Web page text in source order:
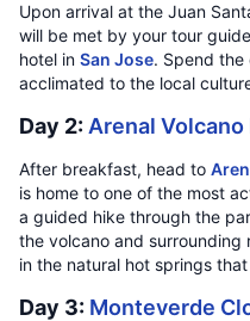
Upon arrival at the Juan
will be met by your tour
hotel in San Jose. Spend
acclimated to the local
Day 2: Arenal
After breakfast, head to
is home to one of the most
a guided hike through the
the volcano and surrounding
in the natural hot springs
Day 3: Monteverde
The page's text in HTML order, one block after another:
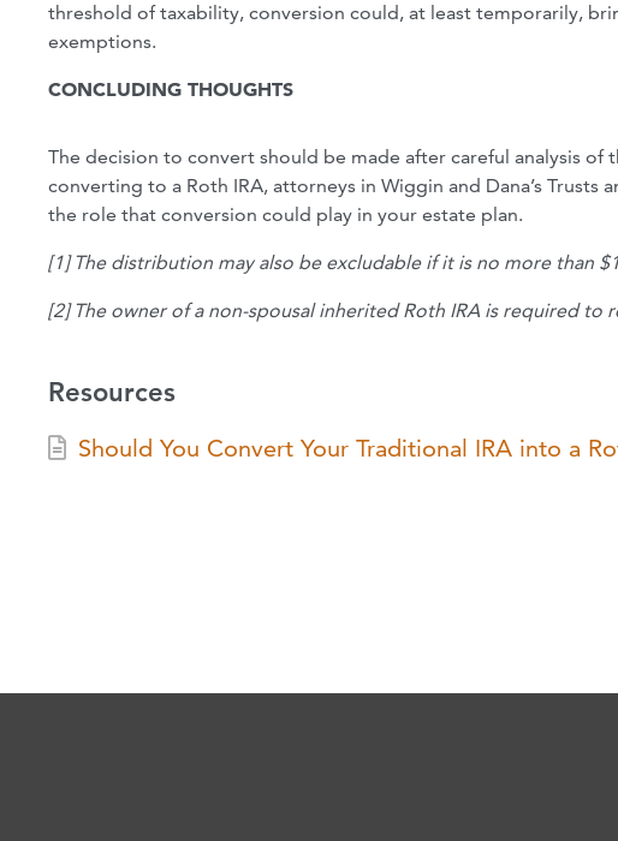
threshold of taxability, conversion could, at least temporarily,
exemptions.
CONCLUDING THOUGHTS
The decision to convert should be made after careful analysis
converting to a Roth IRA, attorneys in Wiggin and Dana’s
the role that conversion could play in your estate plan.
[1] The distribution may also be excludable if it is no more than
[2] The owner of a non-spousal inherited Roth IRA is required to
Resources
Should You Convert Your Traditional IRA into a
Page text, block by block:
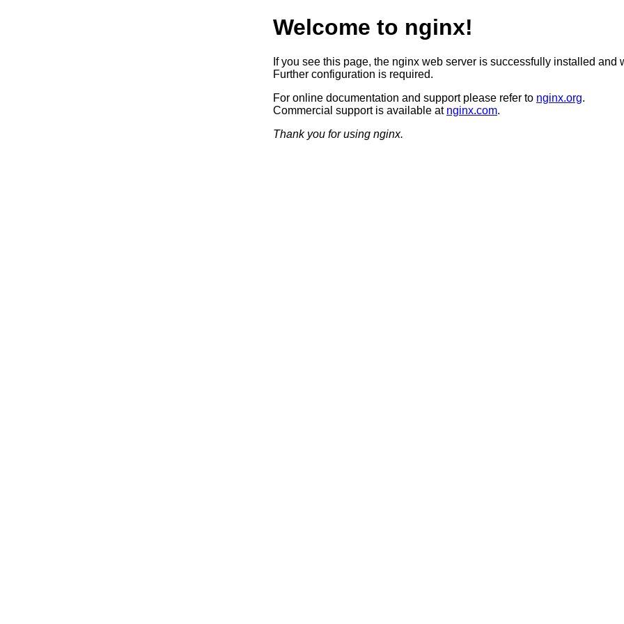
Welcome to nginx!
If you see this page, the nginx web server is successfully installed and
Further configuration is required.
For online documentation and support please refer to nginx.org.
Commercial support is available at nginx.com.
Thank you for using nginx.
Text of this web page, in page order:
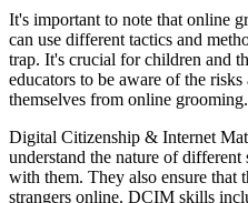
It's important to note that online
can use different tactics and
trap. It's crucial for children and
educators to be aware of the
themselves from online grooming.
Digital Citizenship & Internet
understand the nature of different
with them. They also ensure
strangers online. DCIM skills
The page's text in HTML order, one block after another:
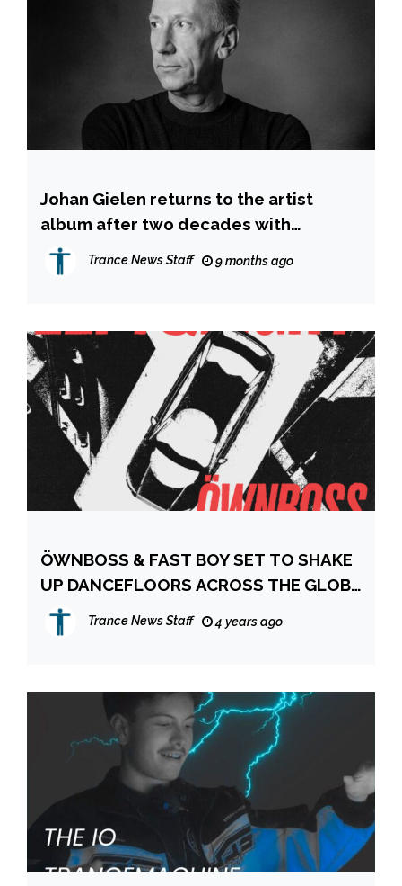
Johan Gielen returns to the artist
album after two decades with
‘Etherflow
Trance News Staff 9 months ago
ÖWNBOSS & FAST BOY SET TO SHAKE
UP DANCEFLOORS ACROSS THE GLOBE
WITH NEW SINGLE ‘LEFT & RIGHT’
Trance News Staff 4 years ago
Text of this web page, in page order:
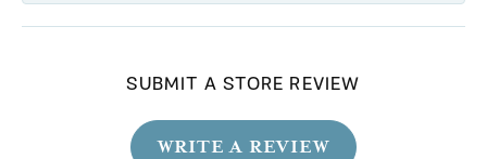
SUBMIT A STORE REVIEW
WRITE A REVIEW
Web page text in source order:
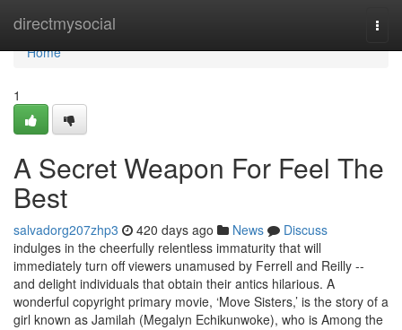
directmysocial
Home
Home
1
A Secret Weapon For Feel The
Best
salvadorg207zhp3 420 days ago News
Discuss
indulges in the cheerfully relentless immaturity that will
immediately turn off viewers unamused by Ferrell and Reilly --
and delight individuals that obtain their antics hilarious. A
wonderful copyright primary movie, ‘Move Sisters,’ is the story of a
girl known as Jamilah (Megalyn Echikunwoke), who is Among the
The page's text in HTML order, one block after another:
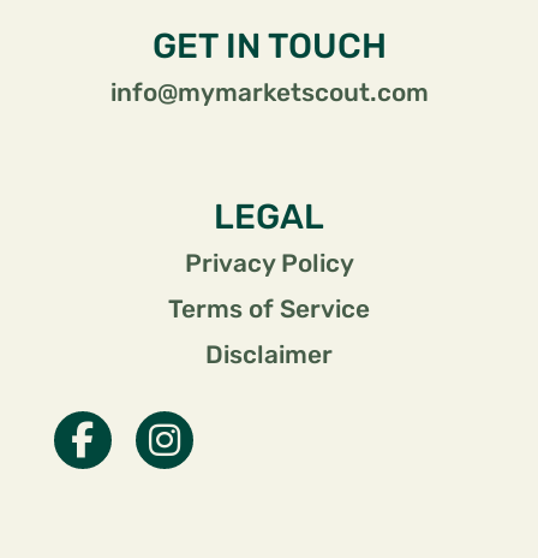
....................
▸ Problem to work on: Set down the lines of the records above exactly, apart from the pictures.

▸ Solution to the problem:
Web page text in source order:
Upon arrival at the Juan
will be met by your tour
hotel in San Jose. Spend
acclimated to the local
Day 2: Arenal
After breakfast, head to
is home to one of the most
a guided hike through the
the volcano and surrounding
in the natural hot springs
Day 3: Monteverde
The page's text in HTML order, one block after another:
threshold of taxability, conversion could, at least temporarily,
exemptions.
CONCLUDING THOUGHTS
The decision to convert should be made after careful analysis
converting to a Roth IRA, attorneys in Wiggin and Dana’s
the role that conversion could play in your estate plan.
[1] The distribution may also be excludable if it is no more than
[2] The owner of a non-spousal inherited Roth IRA is required to
Resources
Should You Convert Your Traditional IRA into a
Page text, block by block:
Welcome to nginx!
If you see this page, the nginx web server is successfully installed and
Further configuration is required.
For online documentation and support please refer to nginx.org.
Commercial support is available at nginx.com.
Thank you for using nginx.
Text of this web page, in page order:
It's important to note that online
can use different tactics and
trap. It's crucial for children and
educators to be aware of the
themselves from online grooming.
Digital Citizenship & Internet
understand the nature of different
with them. They also ensure
strangers online. DCIM skills
The page's text in HTML order, one block after another:
Johan Gielen returns to the artist
album after two decades with
‘Etherflow
Trance News Staff 9 months ago
ÖWNBOSS & FAST BOY SET TO SHAKE
UP DANCEFLOORS ACROSS THE GLOBE
WITH NEW SINGLE ‘LEFT & RIGHT’
Trance News Staff 4 years ago
Text of this web page, in page order:
SUBMIT A STORE REVIEW
WRITE A REVIEW
Web page text in source order:
directmysocial
Home
Home
1
A Secret Weapon For Feel The
Best
salvadorg207zhp3 420 days ago News
Discuss
indulges in the cheerfully relentless immaturity that will
immediately turn off viewers unamused by Ferrell and Reilly --
and delight individuals that obtain their antics hilarious. A
wonderful copyright primary movie, ‘Move Sisters,’ is the story of a
girl known as Jamilah (Megalyn Echikunwoke), who is Among the
The page's text in HTML order, one block after another:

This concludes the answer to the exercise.